Dennis and I are silent as we drive along until . . . SQUIRREL!
Me: “Stop the car! Now!”
Him: “What? What’s wrong?”
Me: “Cloud mountains. Must. Take. Picture.”
Later at Hartwick Pines, I snap pictures of every sign and every display. A little research for my WIP. I linger in the bunkhouse and imagine my great-great-grandfather’s decor over and on his bunk that undoubtedly included his hammered dulcimer wrapped in burlap at the foot. I stop to write down things like Sweet Dark Burly Tobacco, Woman’s Heart Tobacco, Dr. Sages Catarrah Remedy, and Bradley-Metcalf (Makers of Good Shoes Since 1843.) I snap more pictures.
Me: “Does my taking so many pictures bug you?”
Him: “No. Not really. Well, sometimes, it gets old.”
Old? Did he just call me OLD?
We walk the Old-Growth Trail, taking us back to a time when “White Pine Was King” and note the “last remnants of Michigan’s virgin white pine forest” and gaze upon the “Monarch’s” remains. The Monarch is the “most famous tree” in the park.
“Unfortunately, the Monarch lost its live crown in a wind storm in 1992 and died four years later. Before the storm, the Monarch stood 155 feet tall with a circumference of 12 feet.

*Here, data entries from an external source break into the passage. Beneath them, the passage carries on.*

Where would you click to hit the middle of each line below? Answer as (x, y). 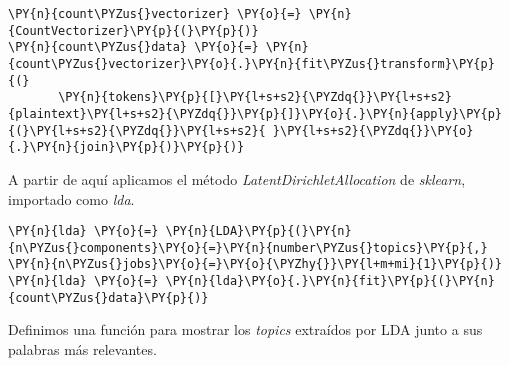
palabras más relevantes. (82, 348)
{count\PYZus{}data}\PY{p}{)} (108, 297)
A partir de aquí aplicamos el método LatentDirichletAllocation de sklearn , (237, 178)
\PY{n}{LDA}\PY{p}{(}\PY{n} (258, 231)
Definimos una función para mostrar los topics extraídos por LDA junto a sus (245, 329)
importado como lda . (71, 198)
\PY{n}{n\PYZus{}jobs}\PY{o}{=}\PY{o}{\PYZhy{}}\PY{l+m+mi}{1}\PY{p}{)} (255, 264)
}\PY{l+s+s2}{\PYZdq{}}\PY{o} (373, 130)
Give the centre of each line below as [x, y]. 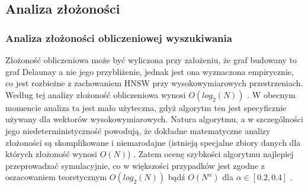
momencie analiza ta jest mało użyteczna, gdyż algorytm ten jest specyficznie [146, 107]
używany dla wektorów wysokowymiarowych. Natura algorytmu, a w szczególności [154, 119]
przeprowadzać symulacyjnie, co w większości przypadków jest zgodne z [135, 165]
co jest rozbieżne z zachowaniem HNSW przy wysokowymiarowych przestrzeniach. [154, 83]
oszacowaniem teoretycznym [56, 177]
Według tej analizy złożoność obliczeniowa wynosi [96, 94]
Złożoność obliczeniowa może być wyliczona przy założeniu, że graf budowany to [151, 60]
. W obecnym [271, 94]

It was about 325 years old when it died. We don’t know when the rest of the Monarch will come tumbling down. It could be today, next week or years from now.”
We contemplate the fallen crown on the ground and raise our eyes to the remaining trunk.
The Monarch is/was old. And none of us know when we will come tumbling down, either. Even if we’re not “old.”
Later we stop in front of the house I grew up in. The one my dad built on to the front of our six-room motel. The “little house” is still there, too–four rooms and a screened porch–that housed five of us until my parents decided that I, as the oldest, needed my own personal space and moved me into one of the motel rooms.
We don’t ask to walk down to “our” lakefront, but we drive around to the other side of the horseshoe (Horseshoe Lake), and I remember memories from long ago. And there, still, are the lily pads I loved, topped with the yellow blooms that always held bugs. I used to pick bouquets from the boat.
I hung out on the lake and in the woods alone when I was a kid. I made “fern forts,” by stomping some ferns down flat leaving leafy walls, had little picnics. I take pictures of some of “my” ferns. They seemed a lot taller back then.
When I was young.
We’re “up north” this week to visit family and hang out at Alpenfest–the 46th year. I was the third queen in 1967. And yes, the family teases me about being an “old queen.” I prefer the term, “past queen.” My mom likes to say I’m the “queen who became a King.” When I meet people in town, I love being told I don’t look “that old.”
Speaking of old, those high-speed hand dryers scare me. I envision them stealing my skin’s elasticity leaving my hands looking like overstretched crepe paper that never returns to its original shape.
I leave you with a video of Dennis and me on longer trips. We may be old. But we can still have fun.